◆ What the task asks: An exact repetition of the data is required; no picture should appear in it.

[Saved data entries]
------------------------------------------------------------------------

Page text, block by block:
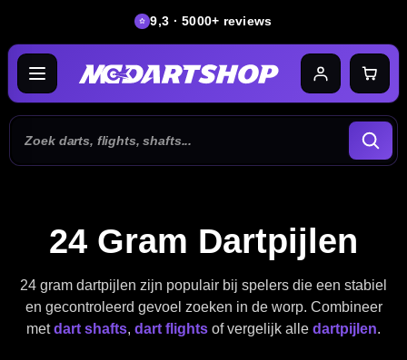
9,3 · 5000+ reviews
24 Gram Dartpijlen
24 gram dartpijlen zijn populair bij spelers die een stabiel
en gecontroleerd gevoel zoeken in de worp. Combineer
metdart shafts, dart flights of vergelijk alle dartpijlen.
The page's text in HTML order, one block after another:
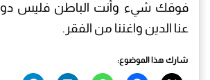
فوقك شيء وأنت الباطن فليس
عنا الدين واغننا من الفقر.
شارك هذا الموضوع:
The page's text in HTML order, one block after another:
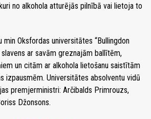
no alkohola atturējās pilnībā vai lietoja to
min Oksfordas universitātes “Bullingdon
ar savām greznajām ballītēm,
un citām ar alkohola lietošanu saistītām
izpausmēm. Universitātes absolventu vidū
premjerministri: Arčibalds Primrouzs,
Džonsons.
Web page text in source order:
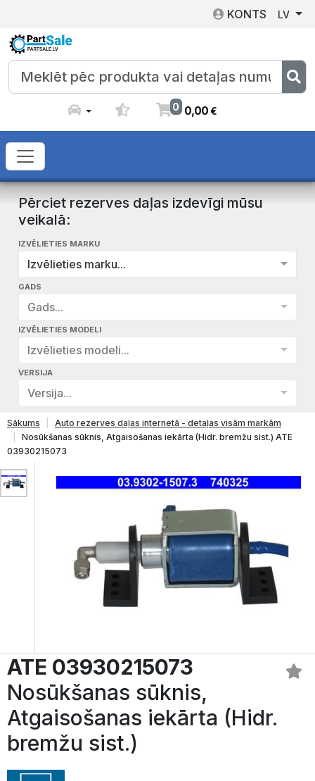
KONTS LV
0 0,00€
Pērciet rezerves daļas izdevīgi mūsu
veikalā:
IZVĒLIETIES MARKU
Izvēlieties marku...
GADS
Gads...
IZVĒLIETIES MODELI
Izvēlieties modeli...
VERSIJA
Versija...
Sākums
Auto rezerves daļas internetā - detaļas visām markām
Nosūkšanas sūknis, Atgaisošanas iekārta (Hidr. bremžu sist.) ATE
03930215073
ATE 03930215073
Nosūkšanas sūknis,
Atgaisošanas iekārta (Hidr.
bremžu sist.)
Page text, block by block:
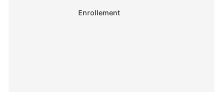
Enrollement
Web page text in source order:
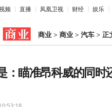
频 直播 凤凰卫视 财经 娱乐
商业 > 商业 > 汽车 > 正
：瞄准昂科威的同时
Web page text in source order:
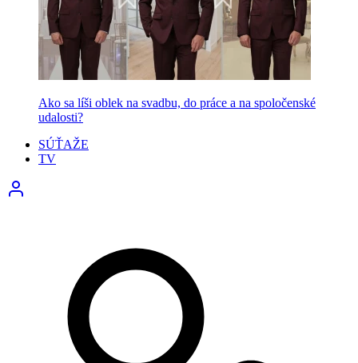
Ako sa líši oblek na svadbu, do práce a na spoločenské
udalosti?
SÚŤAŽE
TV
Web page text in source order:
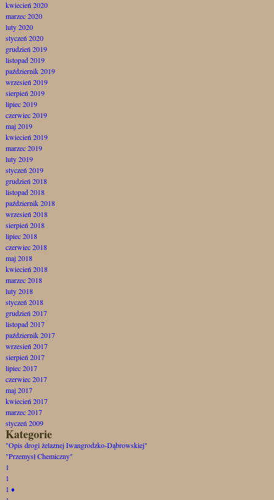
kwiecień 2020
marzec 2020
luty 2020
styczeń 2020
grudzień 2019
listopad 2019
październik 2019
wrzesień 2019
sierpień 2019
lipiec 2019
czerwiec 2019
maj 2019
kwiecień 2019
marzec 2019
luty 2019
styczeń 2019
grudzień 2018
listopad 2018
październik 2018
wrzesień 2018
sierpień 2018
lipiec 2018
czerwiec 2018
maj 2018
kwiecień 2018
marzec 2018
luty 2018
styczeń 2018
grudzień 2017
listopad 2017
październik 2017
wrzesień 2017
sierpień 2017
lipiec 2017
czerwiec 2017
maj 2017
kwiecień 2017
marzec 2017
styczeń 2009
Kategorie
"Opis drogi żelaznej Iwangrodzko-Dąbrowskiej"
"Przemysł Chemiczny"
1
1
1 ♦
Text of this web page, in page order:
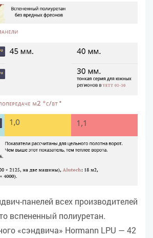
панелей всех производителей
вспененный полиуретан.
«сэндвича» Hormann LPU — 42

------------------------------------------------------------------------

◆ Expected answer:
Page text, block by block:
9,3 · 5000+ reviews
24 Gram Dartpijlen
24 gram dartpijlen zijn populair bij spelers die een stabiel
en gecontroleerd gevoel zoeken in de worp. Combineer
metdart shafts, dart flights of vergelijk alle dartpijlen.
The page's text in HTML order, one block after another:
فوقك شيء وأنت الباطن فليس
عنا الدين واغننا من الفقر.
شارك هذا الموضوع:
The page's text in HTML order, one block after another:
no alkohola atturējās pilnībā vai lietoja to
min Oksfordas universitātes “Bullingdon
ar savām greznajām ballītēm,
un citām ar alkohola lietošanu saistītām
izpausmēm. Universitātes absolventu vidū
premjerministri: Arčibalds Primrouzs,
Džonsons.
Web page text in source order:
KONTS LV
0 0,00€
Pērciet rezerves daļas izdevīgi mūsu
veikalā:
IZVĒLIETIES MARKU
Izvēlieties marku...
GADS
Gads...
IZVĒLIETIES MODELI
Izvēlieties modeli...
VERSIJA
Versija...
Sākums
Auto rezerves daļas internetā - detaļas visām markām
Nosūkšanas sūknis, Atgaisošanas iekārta (Hidr. bremžu sist.) ATE
03930215073
ATE 03930215073
Nosūkšanas sūknis,
Atgaisošanas iekārta (Hidr.
bremžu sist.)
Page text, block by block:
Enrollement
Web page text in source order:
频 直播 凤凰卫视 财经 娱乐
商业 > 商业 > 汽车 > 正
：瞄准昂科威的同时
Web page text in source order:
Ako sa líši oblek na svadbu, do práce a na spoločenské
udalosti?
SÚŤAŽE
TV
Web page text in source order:
kwiecień 2020
marzec 2020
luty 2020
styczeń 2020
grudzień 2019
listopad 2019
październik 2019
wrzesień 2019
sierpień 2019
lipiec 2019
czerwiec 2019
maj 2019
kwiecień 2019
marzec 2019
luty 2019
styczeń 2019
grudzień 2018
listopad 2018
październik 2018
wrzesień 2018
sierpień 2018
lipiec 2018
czerwiec 2018
maj 2018
kwiecień 2018
marzec 2018
luty 2018
styczeń 2018
grudzień 2017
listopad 2017
październik 2017
wrzesień 2017
sierpień 2017
lipiec 2017
czerwiec 2017
maj 2017
kwiecień 2017
marzec 2017
styczeń 2009
Kategorie
"Opis drogi żelaznej Iwangrodzko-Dąbrowskiej"
"Przemysł Chemiczny"
1
1
1 ♦
Text of this web page, in page order:
панелей всех производителей
вспененный полиуретан.
«сэндвича» Hormann LPU — 42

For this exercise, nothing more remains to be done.